* Data extract *
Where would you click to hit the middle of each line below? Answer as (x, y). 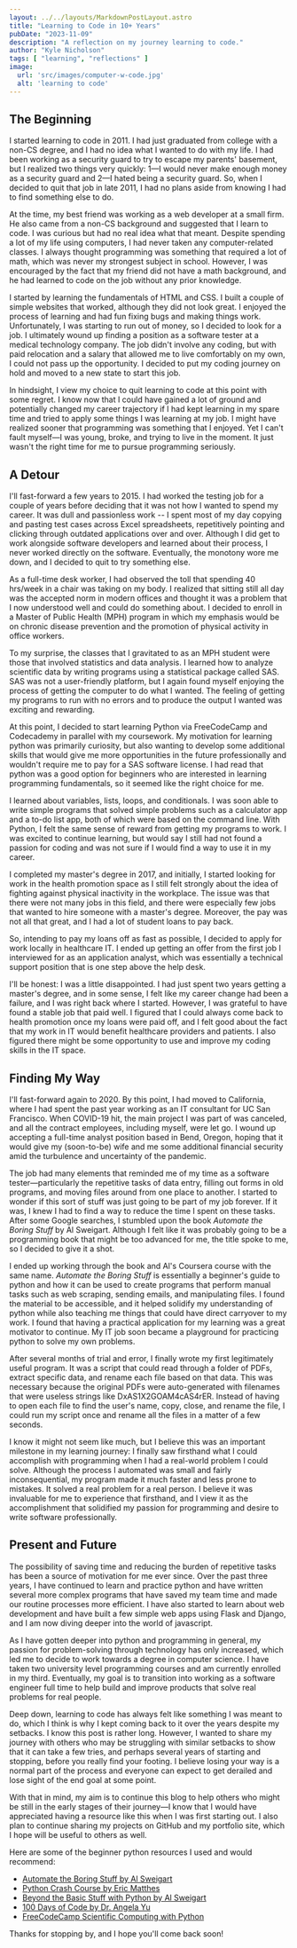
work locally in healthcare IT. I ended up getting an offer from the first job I (145, 948)
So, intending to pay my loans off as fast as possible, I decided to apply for (145, 939)
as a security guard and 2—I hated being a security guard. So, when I (136, 178)
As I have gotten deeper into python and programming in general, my (135, 1640)
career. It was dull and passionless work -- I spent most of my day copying (145, 515)
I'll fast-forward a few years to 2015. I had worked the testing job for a (137, 496)
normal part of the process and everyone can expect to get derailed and (141, 1771)
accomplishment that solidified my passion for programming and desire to (144, 1508)
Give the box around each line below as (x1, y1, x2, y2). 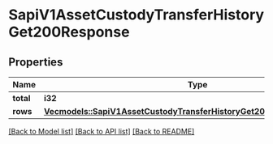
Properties (8, 55, 63, 69)
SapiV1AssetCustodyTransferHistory (8, 6, 265, 24)
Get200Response (8, 23, 130, 41)
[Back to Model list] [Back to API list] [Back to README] (8, 127, 195, 136)
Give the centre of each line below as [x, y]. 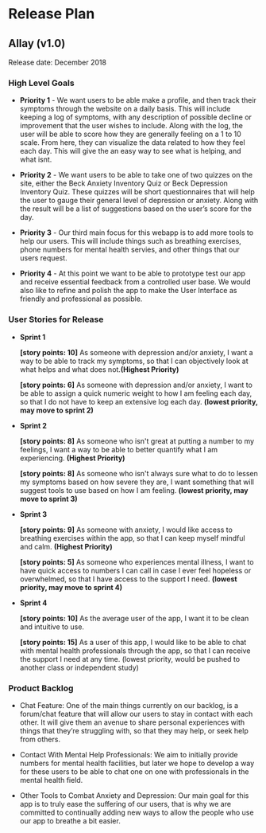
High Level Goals [41, 83]
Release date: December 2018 [58, 62]
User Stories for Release [56, 319]
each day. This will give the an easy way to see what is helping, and [130, 151]
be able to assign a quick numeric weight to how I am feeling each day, [136, 393]
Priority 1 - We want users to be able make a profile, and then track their [138, 100]
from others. [40, 739]
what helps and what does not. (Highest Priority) [99, 369]
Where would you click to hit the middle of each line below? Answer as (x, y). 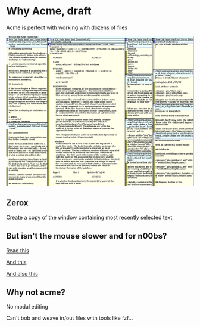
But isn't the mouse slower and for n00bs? (87, 236)
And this (16, 262)
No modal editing (27, 307)
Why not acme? (36, 293)
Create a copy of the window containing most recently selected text (89, 217)
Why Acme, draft (49, 11)
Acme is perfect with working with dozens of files (67, 27)
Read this (18, 250)
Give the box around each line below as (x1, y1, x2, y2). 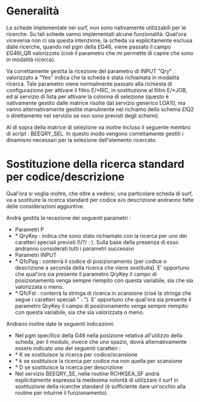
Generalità (6, 4, 59, 18)
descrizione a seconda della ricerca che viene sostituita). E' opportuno (14, 264, 190, 271)
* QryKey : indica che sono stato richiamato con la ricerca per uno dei (14, 232, 187, 239)
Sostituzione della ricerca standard (6, 158, 184, 171)
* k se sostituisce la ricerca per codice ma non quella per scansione (14, 357, 183, 364)
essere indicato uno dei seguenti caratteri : (14, 344, 121, 352)
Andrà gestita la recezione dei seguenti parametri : (6, 214, 131, 221)
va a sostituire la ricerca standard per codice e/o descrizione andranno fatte (6, 196, 194, 203)
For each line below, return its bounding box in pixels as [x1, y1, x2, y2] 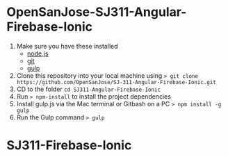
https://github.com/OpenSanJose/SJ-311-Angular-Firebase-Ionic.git [16, 78, 216, 85]
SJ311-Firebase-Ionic [6, 138, 132, 154]
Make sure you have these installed [16, 42, 118, 50]
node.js [26, 49, 49, 58]
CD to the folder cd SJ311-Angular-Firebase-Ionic [16, 85, 161, 93]
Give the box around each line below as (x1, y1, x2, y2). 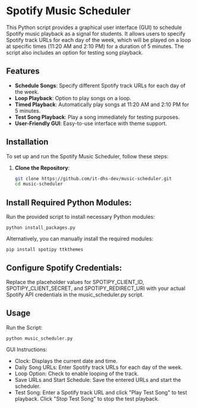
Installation (6, 137, 49, 147)
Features (6, 66, 40, 76)
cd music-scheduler (14, 181, 63, 187)
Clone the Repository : (14, 164, 70, 171)
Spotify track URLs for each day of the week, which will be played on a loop (6, 36, 191, 43)
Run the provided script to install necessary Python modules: (6, 213, 155, 221)
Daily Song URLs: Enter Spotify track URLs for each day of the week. (14, 364, 183, 371)
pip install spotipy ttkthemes (6, 247, 84, 253)
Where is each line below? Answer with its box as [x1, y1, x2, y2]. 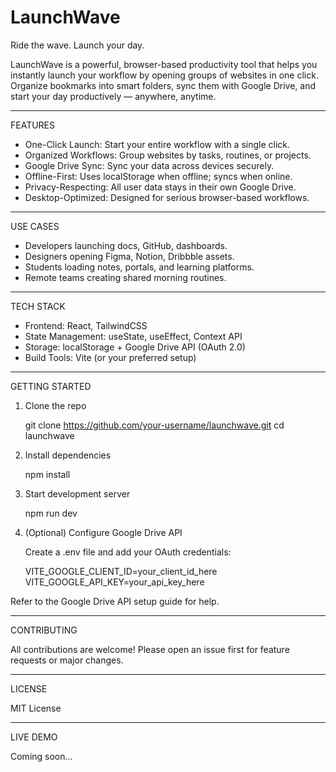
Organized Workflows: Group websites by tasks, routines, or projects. [24, 149, 312, 161]
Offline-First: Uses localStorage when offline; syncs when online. [24, 170, 293, 182]
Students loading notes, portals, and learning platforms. [24, 261, 255, 273]
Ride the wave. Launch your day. [10, 39, 145, 51]
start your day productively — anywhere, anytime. [10, 90, 217, 102]
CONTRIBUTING [10, 624, 78, 636]
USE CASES [10, 220, 60, 232]
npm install [24, 468, 71, 480]
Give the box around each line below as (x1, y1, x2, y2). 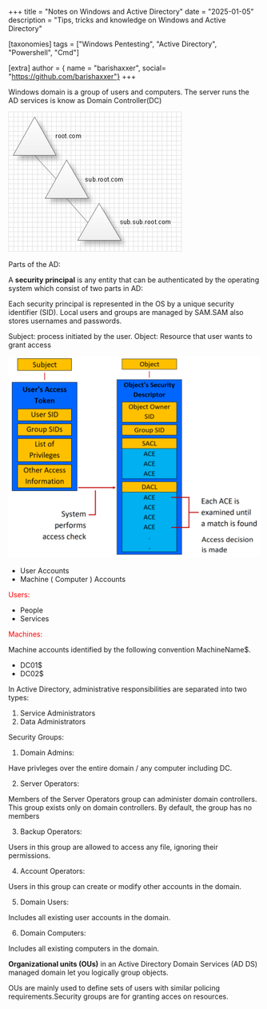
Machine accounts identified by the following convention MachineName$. (8, 644, 252, 654)
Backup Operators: (19, 827, 82, 836)
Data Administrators (19, 716, 86, 726)
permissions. (8, 851, 51, 860)
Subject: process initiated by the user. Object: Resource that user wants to (8, 332, 253, 341)
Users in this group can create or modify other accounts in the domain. (8, 881, 242, 891)
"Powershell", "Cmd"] (8, 48, 80, 57)
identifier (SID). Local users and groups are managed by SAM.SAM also (8, 308, 244, 317)
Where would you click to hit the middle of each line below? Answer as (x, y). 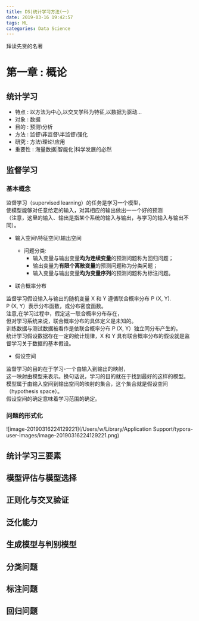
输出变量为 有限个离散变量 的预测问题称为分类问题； (95, 265)
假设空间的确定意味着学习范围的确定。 (53, 398)
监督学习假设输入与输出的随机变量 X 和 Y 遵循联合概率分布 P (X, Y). (89, 298)
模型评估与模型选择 (41, 478)
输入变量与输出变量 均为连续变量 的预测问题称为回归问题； (103, 258)
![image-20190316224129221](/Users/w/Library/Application (79, 429)
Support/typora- (173, 429)
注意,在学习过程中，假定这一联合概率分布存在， (65, 313)
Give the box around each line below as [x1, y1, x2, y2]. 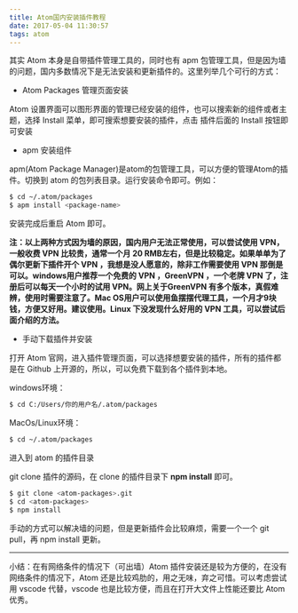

* Problem to solve *
Look through the entries above and find each line where the word "URLs" occurs; copy those lines.

* Answer box *
Spotify track URLs for each day of the week, which will be played on a loop (6, 36, 191, 43)
Daily Song URLs: Enter Spotify track URLs for each day of the week. (14, 364, 183, 371)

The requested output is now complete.